Japan: An Attempt at Interpretation
Chapter 13
Of course the famous paintings and the great statues could be seen at the temples only; but the Buddhist image-makers soon began to people even the most desolate places with stone images of Buddhas and of Bodhisattvas. Then first were made those icons of Jizo, which still smile upon the traveller from every roadside,--and the images of Koshin, protector of highways, with his three symbolic Apes,--and the figure of that Bato-Kwannon, who protects the horses of the peasant,--with other figures in whose rude but impressive art suggestions of Indian origin are yet recognizable. Gradually the graveyards became thronged with dreaming Buddhas or Bodhisattvas,--holy guardians of the dead, throned upon lotos-flowers of [201] stone, and smiling with closed eyes the smile of the Calm Supreme. In the cities everywhere Buddhist sculptors opened shops, to furnish pious households with images of the chief divinities worshipped by the various Buddhist sects; and the makers of ihai, or Buddhist mortuary tablets, as well as the makers of household shrines, multiplied and prospered.
Meanwhile the people were left free to worship their ancestors according to either creed; and if a majority eventually gave preference to the Buddhist rite, this preference was due in large measure to the peculiar emotional charm which Buddhism had infused into the cult. Except in minor details, the two rites differed scarcely at all; and there was no conflict whatever between the old ideas of filial piety and the Buddhist ideas attaching to the new ancestor-worship, Buddhism taught that the dead might be helped and made happier by prayer, and that much ghostly comfort could be given them by food-offerings. They were not to be offered flesh or wine; but it was proper to gratify them with fruits and rice and cakes and flowers and the smoke of incense. Besides, even the simplest food-offerings might be transmuted, by force of prayer, into celestial nectar and ambrosia. But what especially helped the new ancestor-cult to popular favour, was the fact that it included many beautiful and touching customs not known to the old. Everywhere [202] the people soon learned to kindle the hundred and eight fires of welcome for the annual visit of their dead,--to supply the spirits with little figures made of straw, or made out of vegetables, to-serve for oxen or horses,*--also to prepare the ghost-ships (shoryobune), in which the souls of the ancestors were to return, over the sea, to their under-world. Then too were instituted the Bon-odori, or Dances of the Festival of the Dead,** and the custom of suspending white lanterns at graves, and coloured lanterns at house-gates, to light the coining and the going of the visiting dead.
[*An eggplant, with four pegs of wood stuck into it, to represent legs, usually stands for an ox; and a cucumber, with four pegs, serves for a horse.... One is reminded of the fact that, at some of the ancient Greek sacrifices, similar substitutes for real animals were used. In the worship of Apollo, at Thebes, apples with wooden pegs stuck into them, to represent feet and horns, were offered as substitutes for sheep.
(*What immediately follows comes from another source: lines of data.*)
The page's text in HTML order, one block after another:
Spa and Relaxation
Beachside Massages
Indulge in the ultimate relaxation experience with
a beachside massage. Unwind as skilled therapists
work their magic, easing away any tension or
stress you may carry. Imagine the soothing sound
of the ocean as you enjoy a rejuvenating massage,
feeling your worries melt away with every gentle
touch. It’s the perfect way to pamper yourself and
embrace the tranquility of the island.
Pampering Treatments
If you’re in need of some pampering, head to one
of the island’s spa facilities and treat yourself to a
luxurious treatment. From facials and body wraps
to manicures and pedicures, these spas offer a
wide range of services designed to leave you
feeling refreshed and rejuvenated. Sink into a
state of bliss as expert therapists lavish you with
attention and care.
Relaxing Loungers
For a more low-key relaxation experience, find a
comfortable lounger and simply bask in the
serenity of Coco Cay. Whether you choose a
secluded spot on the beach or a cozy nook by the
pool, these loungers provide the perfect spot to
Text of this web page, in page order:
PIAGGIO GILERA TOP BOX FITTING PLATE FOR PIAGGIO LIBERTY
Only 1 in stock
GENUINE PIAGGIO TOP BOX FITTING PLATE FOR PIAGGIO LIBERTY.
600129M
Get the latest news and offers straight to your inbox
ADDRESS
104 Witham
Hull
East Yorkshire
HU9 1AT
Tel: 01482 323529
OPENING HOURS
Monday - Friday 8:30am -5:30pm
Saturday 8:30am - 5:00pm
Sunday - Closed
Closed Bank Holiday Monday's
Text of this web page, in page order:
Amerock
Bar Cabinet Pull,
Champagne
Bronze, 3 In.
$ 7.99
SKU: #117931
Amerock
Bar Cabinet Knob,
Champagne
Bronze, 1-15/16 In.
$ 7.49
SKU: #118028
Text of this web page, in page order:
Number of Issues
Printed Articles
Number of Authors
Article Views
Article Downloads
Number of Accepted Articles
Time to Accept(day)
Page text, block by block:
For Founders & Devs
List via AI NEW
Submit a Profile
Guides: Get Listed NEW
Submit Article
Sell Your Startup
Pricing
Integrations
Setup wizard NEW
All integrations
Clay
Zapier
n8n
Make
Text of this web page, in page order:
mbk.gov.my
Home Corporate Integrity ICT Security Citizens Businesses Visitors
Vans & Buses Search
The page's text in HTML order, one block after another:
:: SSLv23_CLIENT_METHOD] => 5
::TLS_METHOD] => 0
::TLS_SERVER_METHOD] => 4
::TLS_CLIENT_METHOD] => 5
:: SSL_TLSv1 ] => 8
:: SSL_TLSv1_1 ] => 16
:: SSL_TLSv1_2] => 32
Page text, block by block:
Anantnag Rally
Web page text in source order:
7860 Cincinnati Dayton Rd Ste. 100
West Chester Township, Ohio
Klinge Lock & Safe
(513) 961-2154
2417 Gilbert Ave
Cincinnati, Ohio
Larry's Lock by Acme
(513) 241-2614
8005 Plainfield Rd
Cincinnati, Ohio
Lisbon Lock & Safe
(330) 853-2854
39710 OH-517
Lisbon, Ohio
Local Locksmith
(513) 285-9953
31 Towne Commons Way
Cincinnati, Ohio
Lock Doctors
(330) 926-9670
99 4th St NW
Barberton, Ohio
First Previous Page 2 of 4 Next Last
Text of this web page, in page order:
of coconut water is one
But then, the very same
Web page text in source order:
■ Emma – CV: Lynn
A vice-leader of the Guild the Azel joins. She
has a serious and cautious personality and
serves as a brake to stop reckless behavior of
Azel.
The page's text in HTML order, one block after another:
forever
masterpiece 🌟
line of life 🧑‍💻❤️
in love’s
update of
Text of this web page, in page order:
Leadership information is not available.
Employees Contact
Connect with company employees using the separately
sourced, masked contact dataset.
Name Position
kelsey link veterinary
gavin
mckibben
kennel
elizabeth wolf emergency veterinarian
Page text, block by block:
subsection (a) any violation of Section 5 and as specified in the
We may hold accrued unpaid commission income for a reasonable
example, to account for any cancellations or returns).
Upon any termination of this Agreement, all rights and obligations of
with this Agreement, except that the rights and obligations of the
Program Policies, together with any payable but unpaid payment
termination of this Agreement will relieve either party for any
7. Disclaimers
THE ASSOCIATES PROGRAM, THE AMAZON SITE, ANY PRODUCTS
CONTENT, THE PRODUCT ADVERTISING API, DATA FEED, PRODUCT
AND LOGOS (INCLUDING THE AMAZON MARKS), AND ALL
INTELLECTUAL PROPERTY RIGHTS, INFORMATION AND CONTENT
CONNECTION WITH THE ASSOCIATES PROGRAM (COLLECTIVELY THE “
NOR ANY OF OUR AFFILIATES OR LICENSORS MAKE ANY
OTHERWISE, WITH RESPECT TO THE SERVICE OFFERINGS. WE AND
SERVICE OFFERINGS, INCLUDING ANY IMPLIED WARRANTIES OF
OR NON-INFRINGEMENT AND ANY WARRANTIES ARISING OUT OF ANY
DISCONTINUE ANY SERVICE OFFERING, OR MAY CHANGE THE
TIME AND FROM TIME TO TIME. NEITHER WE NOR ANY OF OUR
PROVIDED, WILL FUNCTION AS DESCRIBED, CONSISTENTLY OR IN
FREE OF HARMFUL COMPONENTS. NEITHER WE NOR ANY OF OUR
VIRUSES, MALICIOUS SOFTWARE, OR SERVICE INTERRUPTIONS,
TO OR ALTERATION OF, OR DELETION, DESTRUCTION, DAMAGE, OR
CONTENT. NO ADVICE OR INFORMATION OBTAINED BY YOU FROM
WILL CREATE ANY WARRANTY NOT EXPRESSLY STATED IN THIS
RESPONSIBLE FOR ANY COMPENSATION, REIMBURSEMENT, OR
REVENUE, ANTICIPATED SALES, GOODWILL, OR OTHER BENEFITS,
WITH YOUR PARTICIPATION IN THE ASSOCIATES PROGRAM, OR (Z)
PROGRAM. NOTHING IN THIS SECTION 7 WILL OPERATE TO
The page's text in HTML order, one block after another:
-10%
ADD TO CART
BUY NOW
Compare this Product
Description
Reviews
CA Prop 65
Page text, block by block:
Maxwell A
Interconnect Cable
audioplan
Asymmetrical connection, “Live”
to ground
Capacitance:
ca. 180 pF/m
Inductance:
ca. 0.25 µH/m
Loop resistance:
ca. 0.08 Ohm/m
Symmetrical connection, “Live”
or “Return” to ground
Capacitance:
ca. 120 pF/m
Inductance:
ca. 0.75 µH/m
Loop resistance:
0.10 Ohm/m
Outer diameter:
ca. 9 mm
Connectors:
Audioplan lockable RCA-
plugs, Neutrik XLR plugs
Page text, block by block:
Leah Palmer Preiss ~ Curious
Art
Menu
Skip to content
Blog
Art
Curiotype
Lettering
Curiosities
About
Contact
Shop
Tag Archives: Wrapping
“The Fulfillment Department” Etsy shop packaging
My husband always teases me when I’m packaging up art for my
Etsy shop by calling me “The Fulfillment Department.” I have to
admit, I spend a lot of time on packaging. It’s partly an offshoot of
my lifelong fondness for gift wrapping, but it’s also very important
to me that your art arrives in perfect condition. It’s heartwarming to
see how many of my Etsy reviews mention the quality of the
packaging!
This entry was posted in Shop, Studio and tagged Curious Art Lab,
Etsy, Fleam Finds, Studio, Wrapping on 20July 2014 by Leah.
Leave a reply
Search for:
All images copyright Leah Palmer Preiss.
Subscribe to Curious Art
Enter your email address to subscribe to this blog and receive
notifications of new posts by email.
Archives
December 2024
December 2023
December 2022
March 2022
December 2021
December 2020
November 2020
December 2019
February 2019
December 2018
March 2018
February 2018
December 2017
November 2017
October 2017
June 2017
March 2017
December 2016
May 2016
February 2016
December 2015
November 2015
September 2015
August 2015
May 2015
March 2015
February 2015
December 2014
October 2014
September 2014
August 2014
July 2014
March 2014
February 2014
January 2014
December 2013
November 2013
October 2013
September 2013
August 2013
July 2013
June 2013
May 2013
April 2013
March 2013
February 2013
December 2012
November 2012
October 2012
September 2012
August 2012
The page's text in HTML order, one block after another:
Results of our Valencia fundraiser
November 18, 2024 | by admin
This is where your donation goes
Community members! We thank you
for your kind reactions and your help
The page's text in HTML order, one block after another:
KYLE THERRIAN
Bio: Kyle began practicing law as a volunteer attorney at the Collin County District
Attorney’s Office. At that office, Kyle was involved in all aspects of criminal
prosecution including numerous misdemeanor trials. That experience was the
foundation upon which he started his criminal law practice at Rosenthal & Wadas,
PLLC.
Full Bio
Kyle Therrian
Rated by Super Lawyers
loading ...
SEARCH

**The dances themselves--very curious and very attractive to witness--are much older than Buddhism; but Buddhism made them a feature of the festival referred to, which lasts for three days. No person who has not witnessed a Bon-odori can form the least idea of what Japanese dancing means: it is something utterly different from what usually goes by the name,--something indescribably archaic, weird, and nevertheless fascinating. I have repeatedly sat up all night to watch the peasants dancing. Japanese dancing girls, be it observed, do not dance: they pose. The peasants dance.]
But perhaps the greatest value of Buddhism to the nation was educational. The Shinto priests were not teachers. In early times they were mostly aristocrats, religious representatives of the clans; and the idea of educating the common people could not even have occurred to them. Buddhism, on [203] the other hand, offered the boon of education to all,--not merely a religious education, but an education in the arts and the learning of China. The Buddhist temples eventually became common schools, or had schools attached to them; and at each parish temple the children of the community were taught, at a merely nominal cost, the doctrines of the faith, the wisdom of the Chinese classics, calligraphy, drawing, and much besides. By degrees the education of almost the whole nation came under Buddhist control; and the moral effect was of the best. For the military class indeed there was another and special system of education; but Samurai scholars sought to perfect their knowledge under Buddhist teachers of renown; and the imperial household itself employed Buddhist instructors. For the common people everywhere the Buddhist priest was the schoolmaster; and by virtue of his occupation as teacher, not less than by reason of his religious office, he ranked with the samurai. Much of what remains most attractive, in Japanese character--the winning and graceful aspects of it--seems to have been developed under Buddhist training.
It was natural enough that to his functions of public instructor, the Buddhist priest should have added those of a public registrar. Until the period of disendowment, the Buddhist clergy remained, throughout the country, public as well as religious officials. They kept the parish records, and furnished [204] at need certificates of birth, death, or family descent.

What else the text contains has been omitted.